L’ONU ayant clairement reconnu la responsabilité d’Aung San Suu Kyi dans la campagne de haine qui a déferlé sur l’État birman de Rakhine, il y a un an, « elle n’a plus sa place au Panthéon des héros ».

Des organisations comme Amnistie internationale (AI) et l’Institut montréalais d’études sur le génocide et les droits de la personne croient également que la lauréate du prix Nobel de la paix ne mérite plus son titre de citoyenne honoraire, qui lui a été attribué alors qu’elle était confinée à sa résidence de Rangoun.

« Malheureusement, Mme Suu Kyi a démontré que ni son gouvernement ni elle-même personnellement ne semblait désirer enquêter au sujet des graves violations des droits humains infligées aux Rohingya », note Anne Sainte-Marie, porte-parole d’AI à Montréal.

« Aung San Suu Kyi a toujours refusé de condamner qui que ce soit. À force de la voir nier les atrocités, on constate un manque de volonté. »

— Marie Lamensch, de l’Institut montréalais d’études sur les génocides et les droits de la personne

Selon elle, la révocation de la citoyenneté aurait surtout un poids symbolique, « mais c’est un symbole important ».

L’appel à révoquer la citoyenneté d’Aung San Suu Kyi n’est pas nouveau. Dès l’automne dernier, le gouvernement Trudeau avait rejeté cette possibilité.

« Un Canadien est un Canadien », avait alors tranché la ministre des Affaires étrangères, Chrystia Freeland.

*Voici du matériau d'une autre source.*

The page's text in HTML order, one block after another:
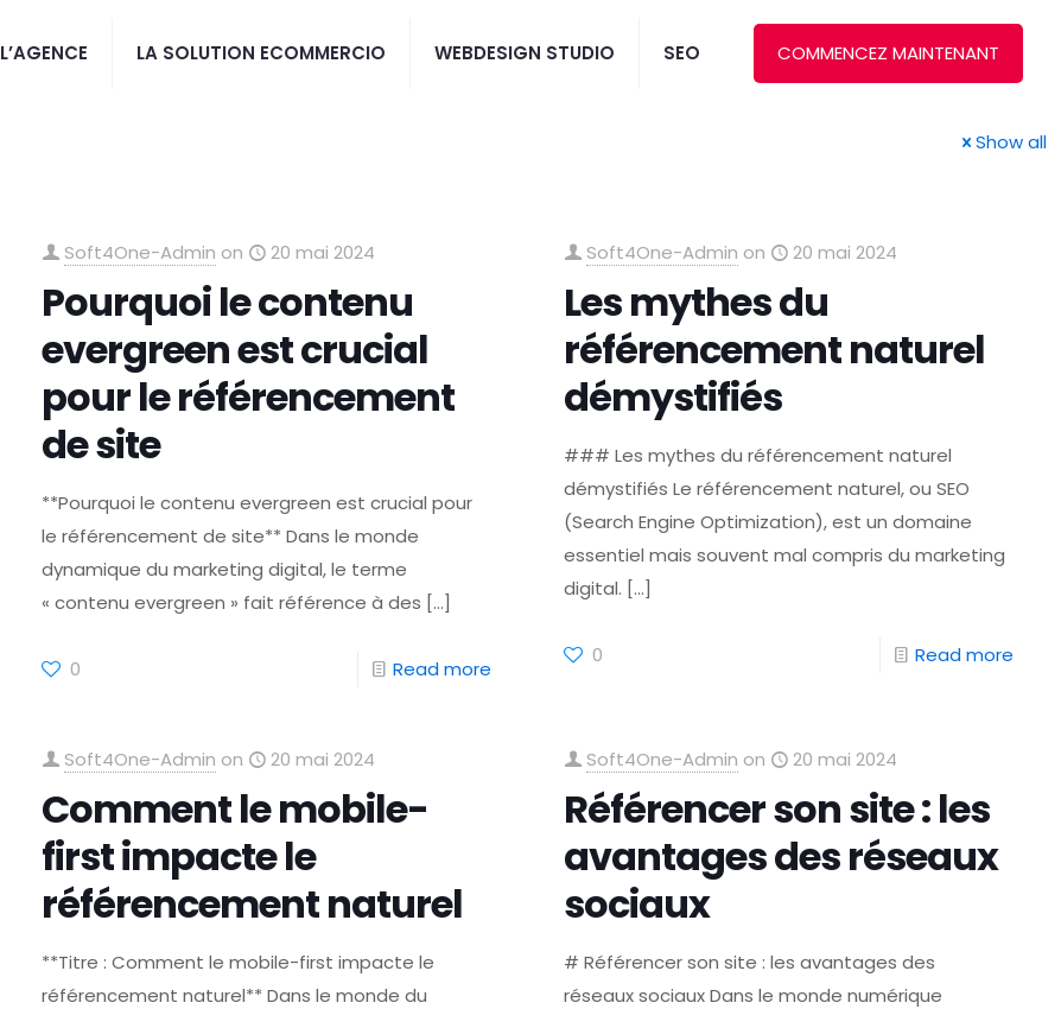
L’AGENCE LA SOLUTION ECOMMERCIO WEBDESIGN STUDIO SEO COMMENCEZ MAINTENANT
Show all
Soft4One-Admin on 20 mai 2024
Pourquoi le contenu
evergreen est crucial
pour le référencement
de site
**Pourquoi le contenu evergreen est crucial pour
le référencement de site** Dans le monde
dynamique du marketing digital, le terme
« contenu evergreen » fait référence à des […]
0 Read more
Soft4One-Admin on 20 mai 2024
Les mythes du
référencement naturel
démystifiés
### Les mythes du référencement naturel
démystifiés Le référencement naturel, ou SEO
(Search Engine Optimization), est un domaine
essentiel mais souvent mal compris du marketing
digital. […]
0 Read more
Soft4One-Admin on 20 mai 2024
Comment le mobile-
first impacte le
référencement naturel
**Titre : Comment le mobile-first impacte le
référencement naturel** Dans le monde du
Soft4One-Admin on 20 mai 2024
Référencer son site : les
avantages des réseaux
sociaux
# Référencer son site : les avantages des
réseaux sociaux Dans le monde numérique
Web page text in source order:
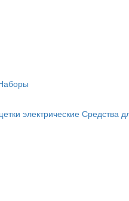
электрические Средства
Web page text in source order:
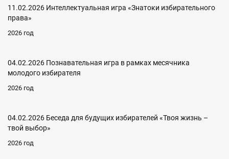
11.02.2026 Интеллектуальная игра «Знатоки избирательного
права»
2026 год
04.02.2026 Познавательная игра в рамках месячника
молодого избирателя
2026 год
04.02.2026 Беседа для будущих избирателей «Твоя жизнь –
твой выбор»
2026 год

Dans un communiqué publié mardi, Ottawa a appuyé les conclusions de l’ONU, incluant l’appel à traduire les officiers militaires de haut rang responsables des crimes commis contre les Rohingya devant la justice. Pas un mot, toutefois, sur la responsabilité morale d’Aung San Suu Kyi.

Prix Nobel

Le rapport cinglant de l’ONU a aussi ranimé les voix demandant que la leader birmane soit dépouillée du prix Nobel de la paix, soulignant sa lutte non violente en faveur de la démocratie.

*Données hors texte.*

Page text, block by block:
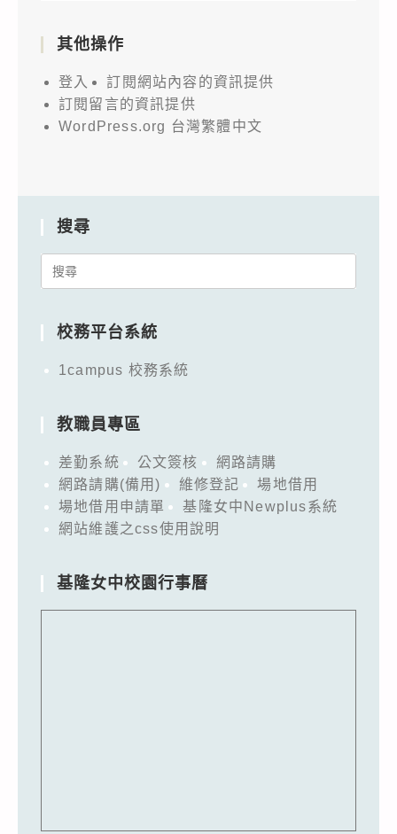
其他操作
登入
訂閱網站內容的資訊提供
訂閱留言的資訊提供
WordPress.org 台灣繁體中文
搜尋
Search
校務平台系統
1campus 校務系統
教職員專區
差勤系統 公文簽核
網路請購
網路請購(備用)
維修登記
場地借用
場地借用申請單
基隆女中Newplus系統
網站維護之css使用說明
基隆女中校園行事曆
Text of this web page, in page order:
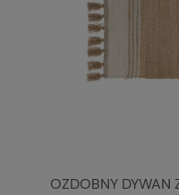
OZDOBNY DYWAN
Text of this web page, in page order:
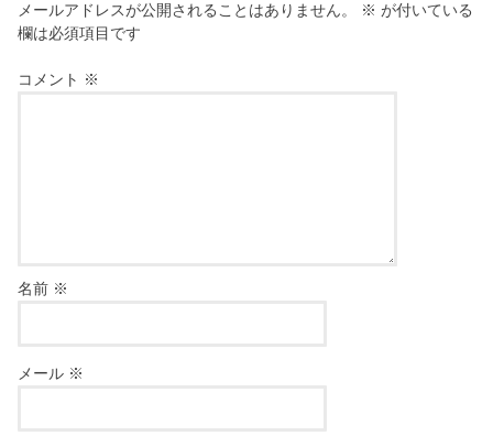
メールアドレスが公開されることはありません。 ※ が付いている
欄は必須項目です
コメント ※
名前 ※
メール ※
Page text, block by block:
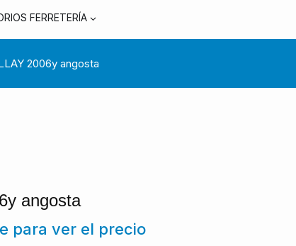
FERRETERÍA
2006y angosta
angosta
para ver el precio

Le Comité Nobel a coupé l’herbe sous le pied des partisans de cette révocation hier, en publiant un communiqué qui rejette de but en blanc cette possibilité.

« Il est important de se rappeler qu’un prix Nobel est décerné pour une action passée », fait valoir le Comité.

« Aung San Suu Kyi a gagné le prix Nobel de la paix pour sa bataille en faveur de la démocratie jusqu’en 1991, l’année où elle a reçu le prix. »

— Le Comité Nobel

Il faut dire que le Comité Nobel n’a prévu aucun mécanisme pour destituer les lauréats du prestigieux prix, pour quelque raison que ce soit.

Au cours des derniers mois, Aung San Suu Kyi a perdu quelques autres récompenses. Début août, le Musée canadien pour les droits de la personne, à Winnipeg, a retiré son nom d’une liste de héros de la démocratie, et a baissé l’éclairage autour de sa photo, ajoutant un texte explicatif sur son rôle controversé en Birmanie.

En mars dernier, le musée de l’Holocauste de Washington lui a retiré son prix Elie Wiesel. L’Université d’Oxford, en Grande-Bretagne, où Aung San Suu Kyi a étudié avant de rentrer en Birmanie, a aussi décroché son portrait.

Mais Amnistie internationale a choisi de ne pas lui retirer son titre d’« Ambassadrice de la conscience », en espérant que cela lui donnera une voie d’accès à la leader birmane.

« Nous privilégions le travail de pression sur Aung San Suu Kyi pour qu’elle respecte les qualités célébrées par ce prix », explique Anne Sainte-Marie, ajoutant qu’Amnistie internationale n’avait encore jamais retiré cette récompense à aucun de ses lauréats.